**Task objective**
These records contain pictures, which must be left out; copy exactly the lines from the one with "For each line" up to and including the one with "significantly impact the outcome. (120, 342)".

**Material supplied**
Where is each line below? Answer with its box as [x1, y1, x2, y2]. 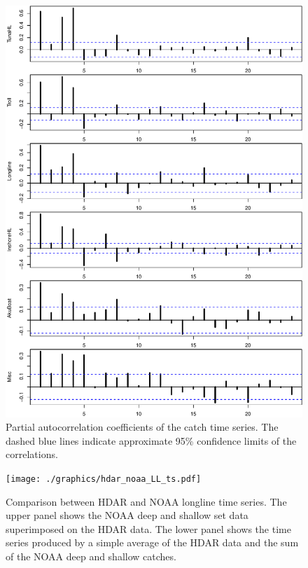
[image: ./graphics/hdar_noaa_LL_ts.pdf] [6, 473, 202, 484]
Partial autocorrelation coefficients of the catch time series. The [6, 420, 279, 434]
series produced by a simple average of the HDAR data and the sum [6, 535, 299, 550]
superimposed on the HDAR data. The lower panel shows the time [6, 521, 291, 536]
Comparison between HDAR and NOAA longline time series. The [6, 494, 287, 508]
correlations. [6, 447, 58, 462]
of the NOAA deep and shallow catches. [6, 548, 176, 563]
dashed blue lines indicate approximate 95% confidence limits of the [6, 433, 297, 448]
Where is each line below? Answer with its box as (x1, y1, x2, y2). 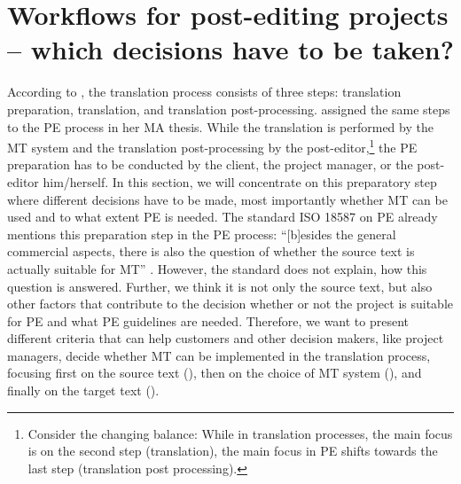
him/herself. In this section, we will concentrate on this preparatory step (43, 172, 437, 191)
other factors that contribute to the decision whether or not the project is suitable (7, 294, 453, 313)
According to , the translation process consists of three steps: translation (7, 82, 402, 101)
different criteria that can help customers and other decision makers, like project (7, 329, 444, 347)
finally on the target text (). (7, 381, 160, 400)
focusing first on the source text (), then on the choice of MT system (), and (7, 363, 422, 382)
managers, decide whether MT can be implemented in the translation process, (7, 346, 431, 364)
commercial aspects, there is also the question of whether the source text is (7, 242, 415, 261)
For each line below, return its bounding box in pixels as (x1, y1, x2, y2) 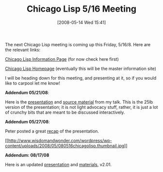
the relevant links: (5, 47, 41, 52)
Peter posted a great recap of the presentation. (5, 128, 99, 134)
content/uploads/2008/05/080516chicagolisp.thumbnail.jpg (5, 142, 125, 149)
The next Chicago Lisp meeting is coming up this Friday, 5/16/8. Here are (5, 41, 151, 47)
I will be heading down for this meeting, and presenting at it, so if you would (5, 75, 157, 81)
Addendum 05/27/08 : (5, 119, 50, 124)
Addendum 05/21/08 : (5, 89, 49, 95)
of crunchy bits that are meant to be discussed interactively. (5, 109, 125, 115)
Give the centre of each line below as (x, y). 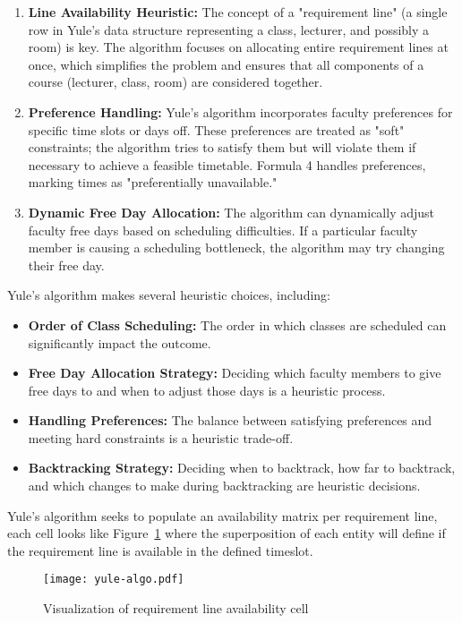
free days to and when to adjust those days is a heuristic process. (207, 390)
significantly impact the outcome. (120, 342)
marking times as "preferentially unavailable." (153, 182)
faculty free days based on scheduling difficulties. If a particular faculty (223, 230)
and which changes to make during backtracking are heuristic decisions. (224, 486)
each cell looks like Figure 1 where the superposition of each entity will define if (227, 533)
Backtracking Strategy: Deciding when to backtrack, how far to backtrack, (242, 468)
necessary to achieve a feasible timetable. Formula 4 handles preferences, (227, 164)
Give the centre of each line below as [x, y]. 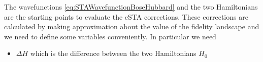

**Expected answer**
For each line below, return its bounding box in pixels as (x1, y1, x2, y2) 
the relevant links: (5, 47, 41, 52)
Peter posted a great recap of the presentation. (5, 128, 99, 134)
content/uploads/2008/05/080516chicagolisp.thumbnail.jpg (5, 142, 125, 149)
The next Chicago Lisp meeting is coming up this Friday, 5/16/8. Here are (5, 41, 151, 47)
I will be heading down for this meeting, and presenting at it, so if you would (5, 75, 157, 81)
Addendum 05/27/08 : (5, 119, 50, 124)
Addendum 05/21/08 : (5, 89, 49, 95)
of crunchy bits that are meant to be discussed interactively. (5, 109, 125, 115)
Give the centre of each line below as (x, y). 
free days to and when to adjust those days is a heuristic process. (207, 390)
significantly impact the outcome. (120, 342)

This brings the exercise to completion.